(WHAT IS REQUIRED) Everything from the line holding "préparation du matériel" through the final line of the records is to be transcribed exactly, except pictures, and nothing beyond that.

<<<<

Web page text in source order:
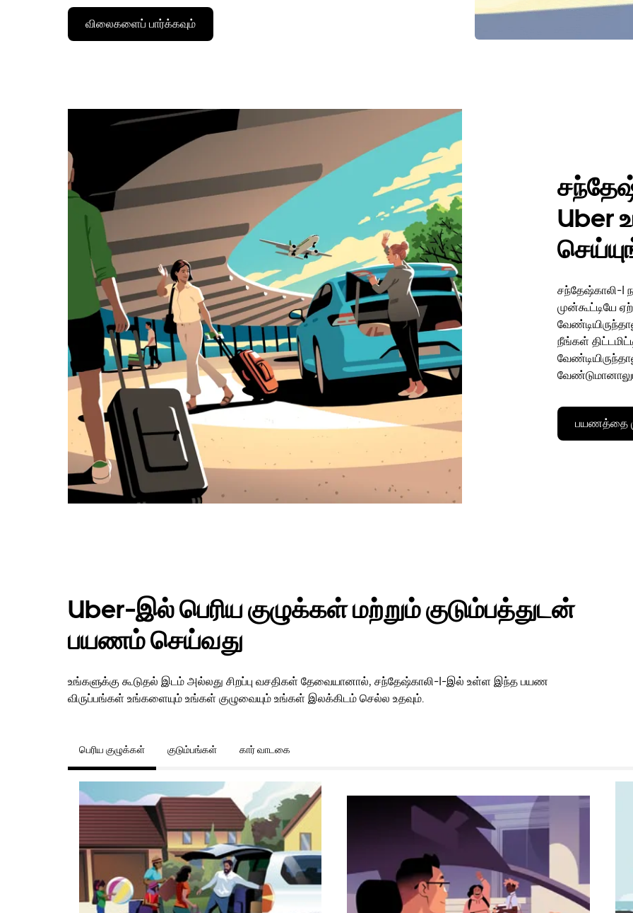
கீழ்நோக்கிய
அம்புக்குறியை
அழுத்தி
அழுத்தவும்.
விலைகளைப் பார்க்கவும்
Uber
சந்தேஷ்காலி-I
முன்கூட்டியே
நீங்கள்
பயணத்தை
Uber-இல் பெரிய குழுக்கள் மற்றும் குடும்பத்துடன்
பயணம் செய்வது
உங்களுக்கு கூடுதல் இடம் அல்லது சிறப்பு வசதிகள் தேவையானால், சந்தேஷ்காலி-I-இல் உள்ள இந்த பயண
விருப்பங்கள் உங்களையும் உங்கள் குழுவையும் உங்கள் இலக்கிடம் செல்ல உதவும்.
பெரிய குழுக்கள் குடும்பங்கள் கார் வாடகை
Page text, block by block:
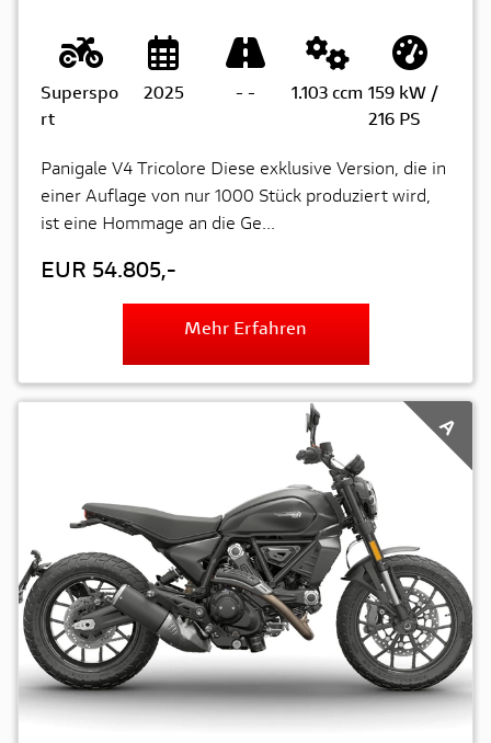
Superspo
rt
2025 - - 1.103 ccm 159 kW /
216 PS
Panigale V4 Tricolore Diese exklusive Version, die in
einer Auflage von nur 1000 Stück produziert wird,
ist eine Hommage an die Ge...
EUR 54.805,-
Mehr Erfahren
A
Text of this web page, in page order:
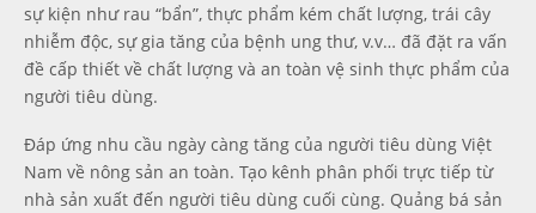
sự kiện như rau “bẩn”, thực phẩm kém chất lượng, trái cây
nhiễm độc, sự gia tăng của bệnh ung thư, v.v… đã đặt ra vấn
đề cấp thiết về chất lượng và an toàn vệ sinh thực phẩm của
người tiêu dùng.
Đáp ứng nhu cầu ngày càng tăng của người tiêu dùng Việt
Nam về nông sản an toàn. Tạo kênh phân phối trực tiếp từ
nhà sản xuất đến người tiêu dùng cuối cùng. Quảng bá sản
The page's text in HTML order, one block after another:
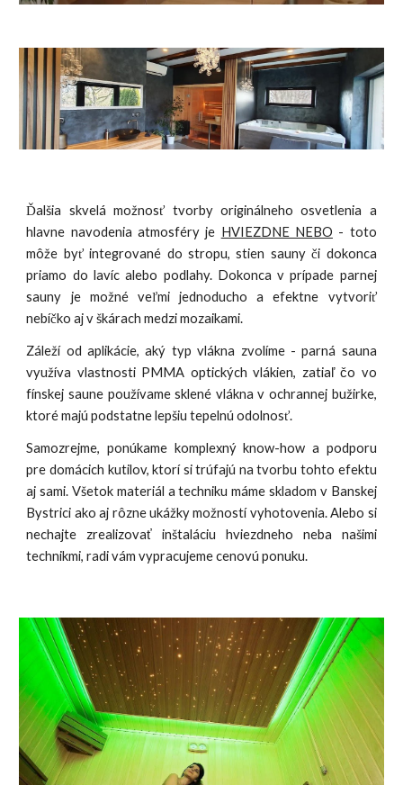
Ďalšia skvelá možnosť tvorby originálnehoosvetlenia a
hlavne navodeniaatmosféry je HVIEZDNE NEBO - toto
môže byť integrované do stropu, stien sauny či dokonca
priamo do lavíc alebo podlahy. Dokonca v prípade parnej
sauny je možné veľmi jednoducho a efektne vytvoriť
nebíčko aj v škárach medzi mozaikami.
Záleží od aplikácie, aký typ vlákna zvolíme - parná sauna
využíva vlastnostiPMMA optickýchvlákien, zatiaľ čo vo
fínskej saune používamesklené vlákna v ochrannej bužirke,
ktoré majú podstatne lepšiu tepelnú odolnosť.
Samozrejme, ponúkame komplexný know-how a podporu
pre domácich kutilov, ktorí si trúfajú na tvorbu tohto efektu
aj sami. Všetok materiál a techniku máme skladom v Banskej
Bystrici ako aj rôzne ukážky možností vyhotovenia. Alebo si
nechajte zrealizovať inštaláciu hviezdneho neba našimi
technikmi, radi vám vypracujeme cenovú ponuku.
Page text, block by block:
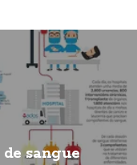
sangue
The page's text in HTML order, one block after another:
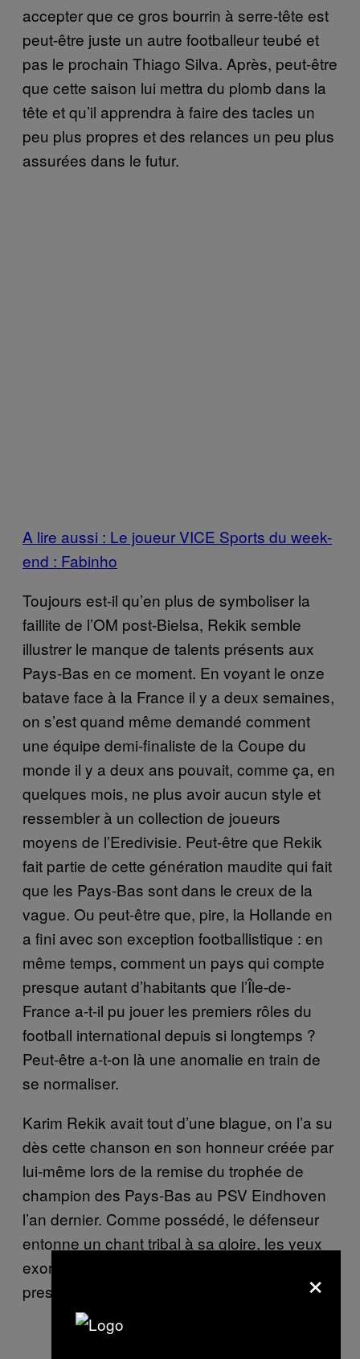
accepter que ce gros bourrin à serre-tête est
peut-être juste un autre footballeur teubé et
pas le prochain Thiago Silva. Après, peut-être
que cette saison lui mettra du plomb dans la
tête et qu’il apprendra à faire des tacles un
peu plus propres et des relances un peu plus
assurées dans le futur.
A lire aussi : Le joueur VICE Sports du week-
end : Fabinho
Toujours est-il qu’en plus de symboliser la
faillite de l’OM post-Bielsa, Rekik semble
illustrer le manque de talents présents aux
Pays-Bas en ce moment. En voyant le onze
batave face à la France il y a deux semaines,
on s’est quand même demandé comment
une équipe demi-finaliste de la Coupe du
monde il y a deux ans pouvait, comme ça, en
quelques mois, ne plus avoir aucun style et
ressembler à un collection de joueurs
moyens de l’Eredivisie. Peut-être que Rekik
fait partie de cette génération maudite qui fait
que les Pays-Bas sont dans le creux de la
vague. Ou peut-être que, pire, la Hollande en
a fini avec son exception footballistique : en
même temps, comment un pays qui compte
presque autant d’habitants que l’Île-de-
France a-t-il pu jouer les premiers rôles du
football international depuis si longtemps ?
Peut-être a-t-on là une anomalie en train de
se normaliser.
Karim Rekik avait tout d’une blague, on l’a su
dès cette chanson en son honneur créée par
lui-même lors de la remise du trophée de
champion des Pays-Bas au PSV Eindhoven
l’an dernier. Comme possédé, le défenseur
entonne un chant tribal à sa gloire, les yeux
exorbités, comme nous devant ses
prestations. Karim Rekik, Karim Rekiki.
×
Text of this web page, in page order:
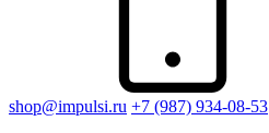
shop@impulsi.ru +7 (987) 934-08-53
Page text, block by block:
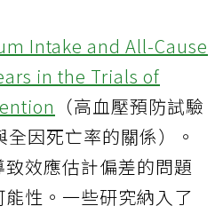
Intake and All-Cause
in the Trials of
（高血壓預防試驗
因死亡率的關係）。
效應估計偏差的問題
性。一些研究納入了
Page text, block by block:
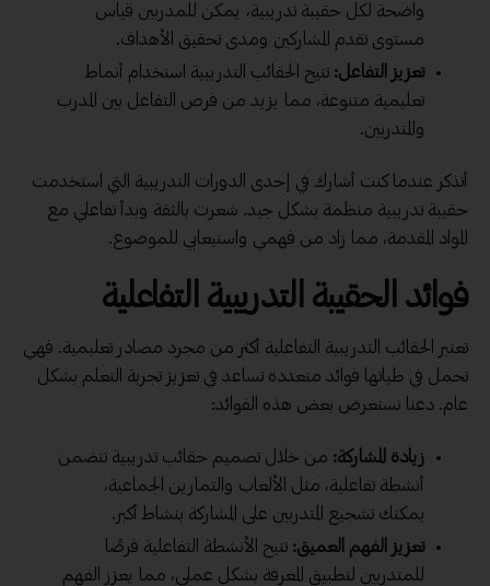
واضحة لكل حقيبة تدريبية، يمكن للمدربين قياس
مستوى تقدم المشاركين ومدى تحقيق الأهداف.
تعزيز التفاعل: تتيح الحقائب التدريبية استخدام أنماط
تعليمية متنوعة، مما يزيد من فرص التفاعل بين المدرب
والمتدربين.
أتذكر عندما كنت أشارك في إحدى الدورات التدريبية التي استخدمت
حقيبة تدريبية منظمة بشكل جيد. شعرت بالثقة وبدأ تفاعلي مع
المواد المقدمة، مما زاد من فهمي واستيعابي للموضوع.
فوائد الحقيبة التدريبية التفاعلية
تعتبر الحقائب التدريبية التفاعلية أكثر من مجرد مصادر تعليمية. فهي
تحمل في طياتها فوائد متعددة تساعد في تعزيز تجربة التعلم بشكل
عام. دعنا نستعرض بعض هذه الفوائد:
زيادة المشاركة: من خلال تصميم حقائب تدريبية تتضمن
أنشطة تفاعلية، مثل الألعاب والتمارين الجماعية،
يمكنك تشجيع المتدربين على المشاركة بنشاط أكبر.
تعزيز الفهم العميق: تتيح الأنشطة التفاعلية فرصًا
للمتدربين لتطبيق المعرفة بشكل عملي، مما يعزز الفهم
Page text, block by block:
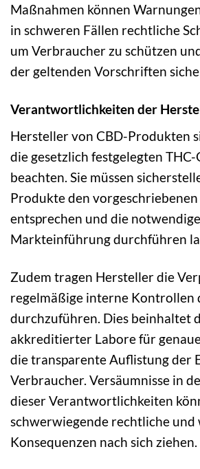
Maßnahmen können
in schweren Fällen rechtliche
um Verbraucher zu schützen
der geltenden Vorschriften
Verantwortlichkeiten der
Hersteller von CBD-Produkten
die gesetzlich festgelegten
beachten. Sie müssen
Produkte den
entsprechen und die
Markteinführung durchführen
Zudem tragen Hersteller die
regelmäßige interne Kontrollen
durchzuführen. Dies beinhaltet
akkreditierter Labore für
die transparente Auflistung der
Verbraucher. Versäumnisse in
dieser Verantwortlichkeiten
schwerwiegende rechtliche
Konsequenzen nach sich ziehen.
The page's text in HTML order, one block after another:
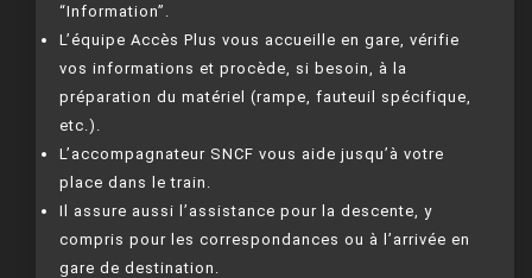
“Information”.
L’équipe Accès Plus vous accueille en gare, vérifie
vos informations et procède, si besoin, à la
préparation du matériel (rampe, fauteuil spécifique,
etc.).
L’accompagnateur SNCF vous aide jusqu’à votre
place dans le train.
Il assure aussi l’assistance pour la descente, y
compris pour les correspondances ou à l’arrivée en
gare de destination.
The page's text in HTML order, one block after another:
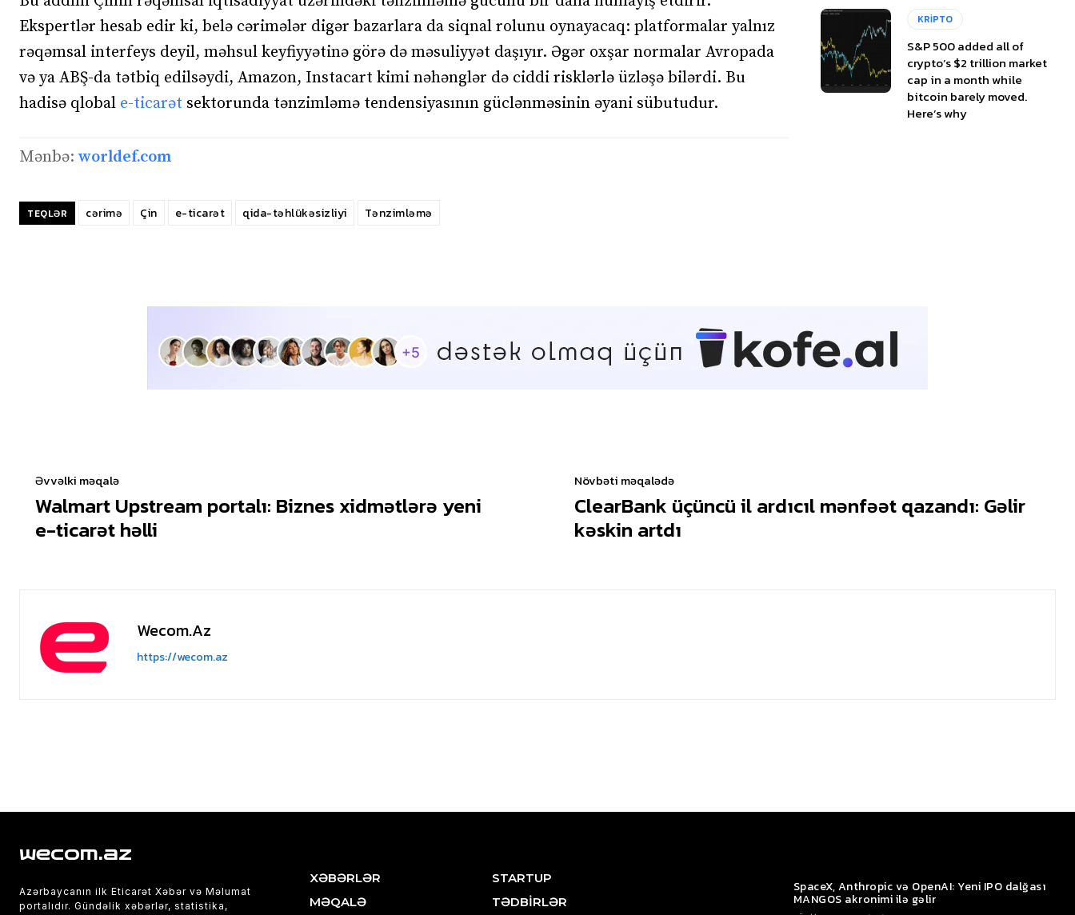
Ekspertlər hesab edir ki, belə cərimələr digər bazarlara da siqnal rolunu oynayacaq: platformalar yalnız
rəqəmsal interfeys deyil, məhsul keyfiyyətinə görə də məsuliyyət daşıyır. Əgər oxşar normalar Avropada
və ya ABŞ-da tətbiq edilsəydi, Amazon, Instacart kimi nəhənglər də ciddi risklərlə üzləşə bilərdi. Bu
hadisə qlobal e-ticarət sektorunda tənzimləmə tendensiyasının güclənməsinin əyani sübutudur.
Mənbə: worldef.com
TEQLƏR cərimə Çin e-ticarət qida-təhlükəsizliyi Tənzimləmə
KRİPTO
S&P 500 added all of
crypto’s $2 trillion market
cap in a month while
bitcoin barely moved.
Here’s why
Əvvəlki məqalə
Walmart Upstream portalı: Biznes xidmətlərə yeni
e-ticarət həlli
Növbəti məqalədə
ClearBank üçüncü il ardıcıl mənfəət qazandı: Gəlir
kəskin artdı
Wecom.az
https://wecom.az
wecom.az
Azərbaycanın ilk Eticarət Xəbər və Məlumat
portalıdır. Gündəlik xəbərlər, statistika,
XƏBƏRLƏR
MƏQALƏ
STARTUP
TƏDBİRLƏR
SpaceX, Anthropic və OpenAI: Yeni IPO dalğası
MANGOS akronimi ilə gəlir
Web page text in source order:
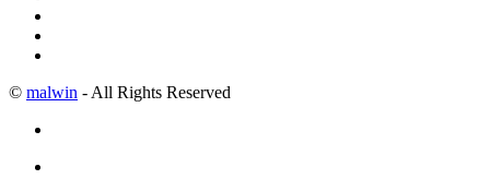
© malwin - All Rights Reserved
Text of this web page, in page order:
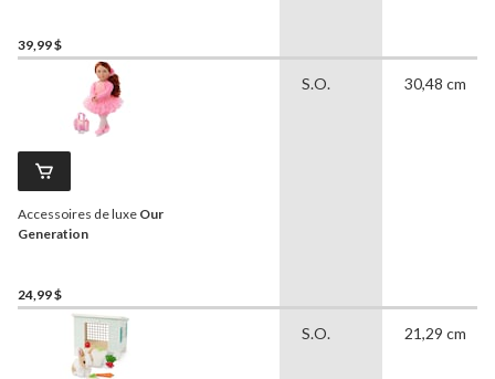
39,99 $
Accessoires de luxe Our
Generation
24,99 $
S.O. 30,48 cm
S.O. 21,29 cm
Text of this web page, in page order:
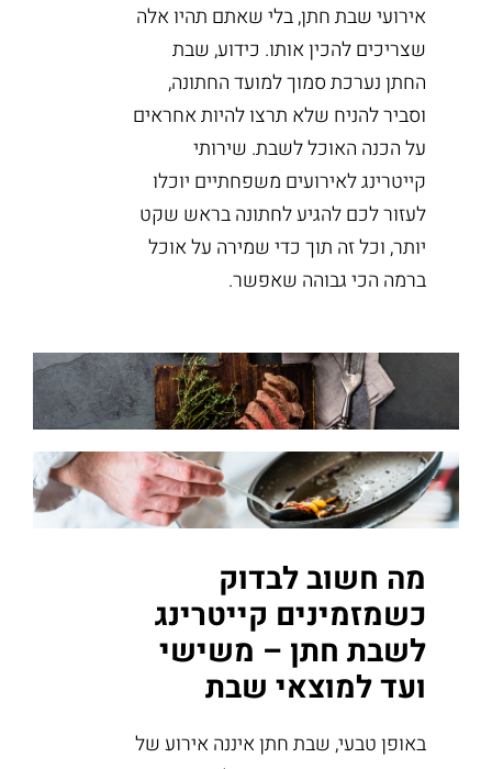
אירועי שבת חתן, בלי שאתם תהיו אלה
שצריכים להכין אותו. כידוע, שבת
החתן נערכת סמוך למועד החתונה,
וסביר להניח שלא תרצו להיות אחראים
על הכנה האוכל לשבת. שירותי
קייטרינג לאירועים משפחתיים יוכלו
לעזור לכם להגיע לחתונה בראש שקט
יותר, וכל זה תוך כדי שמירה על אוכל
ברמה הכי גבוהה שאפשר.
מה חשוב לבדוק
כשמזמינים קייטרינג
לשבת חתן – משישי
ועד למוצאי שבת
באופן טבעי, שבת חתן איננה אירוע של
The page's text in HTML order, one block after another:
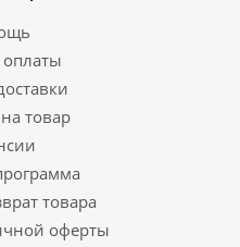
товар
товара
оферты

>>>>

(ANSWER FOR THE TASK)
préparation du matériel (rampe, fauteuil spécifique,
etc.).
L’accompagnateur SNCF vous aide jusqu’à votre
place dans le train.
Il assure aussi l’assistance pour la descente, y
compris pour les correspondances ou à l’arrivée en
gare de destination.
The page's text in HTML order, one block after another:
Ekspertlər hesab edir ki, belə cərimələr digər bazarlara da siqnal rolunu oynayacaq: platformalar yalnız
rəqəmsal interfeys deyil, məhsul keyfiyyətinə görə də məsuliyyət daşıyır. Əgər oxşar normalar Avropada
və ya ABŞ-da tətbiq edilsəydi, Amazon, Instacart kimi nəhənglər də ciddi risklərlə üzləşə bilərdi. Bu
hadisə qlobal e-ticarət sektorunda tənzimləmə tendensiyasının güclənməsinin əyani sübutudur.
Mənbə: worldef.com
TEQLƏR cərimə Çin e-ticarət qida-təhlükəsizliyi Tənzimləmə
KRİPTO
S&P 500 added all of
crypto’s $2 trillion market
cap in a month while
bitcoin barely moved.
Here’s why
Əvvəlki məqalə
Walmart Upstream portalı: Biznes xidmətlərə yeni
e-ticarət həlli
Növbəti məqalədə
ClearBank üçüncü il ardıcıl mənfəət qazandı: Gəlir
kəskin artdı
Wecom.az
https://wecom.az
wecom.az
Azərbaycanın ilk Eticarət Xəbər və Məlumat
portalıdır. Gündəlik xəbərlər, statistika,
XƏBƏRLƏR
MƏQALƏ
STARTUP
TƏDBİRLƏR
SpaceX, Anthropic və OpenAI: Yeni IPO dalğası
MANGOS akronimi ilə gəlir
Web page text in source order:
© malwin - All Rights Reserved
Text of this web page, in page order:
39,99 $
Accessoires de luxe Our
Generation
24,99 $
S.O. 30,48 cm
S.O. 21,29 cm
Text of this web page, in page order:
אירועי שבת חתן, בלי שאתם תהיו אלה
שצריכים להכין אותו. כידוע, שבת
החתן נערכת סמוך למועד החתונה,
וסביר להניח שלא תרצו להיות אחראים
על הכנה האוכל לשבת. שירותי
קייטרינג לאירועים משפחתיים יוכלו
לעזור לכם להגיע לחתונה בראש שקט
יותר, וכל זה תוך כדי שמירה על אוכל
ברמה הכי גבוהה שאפשר.
מה חשוב לבדוק
כשמזמינים קייטרינג
לשבת חתן – משישי
ועד למוצאי שבת
באופן טבעי, שבת חתן איננה אירוע של
The page's text in HTML order, one block after another:
товар
товара
оферты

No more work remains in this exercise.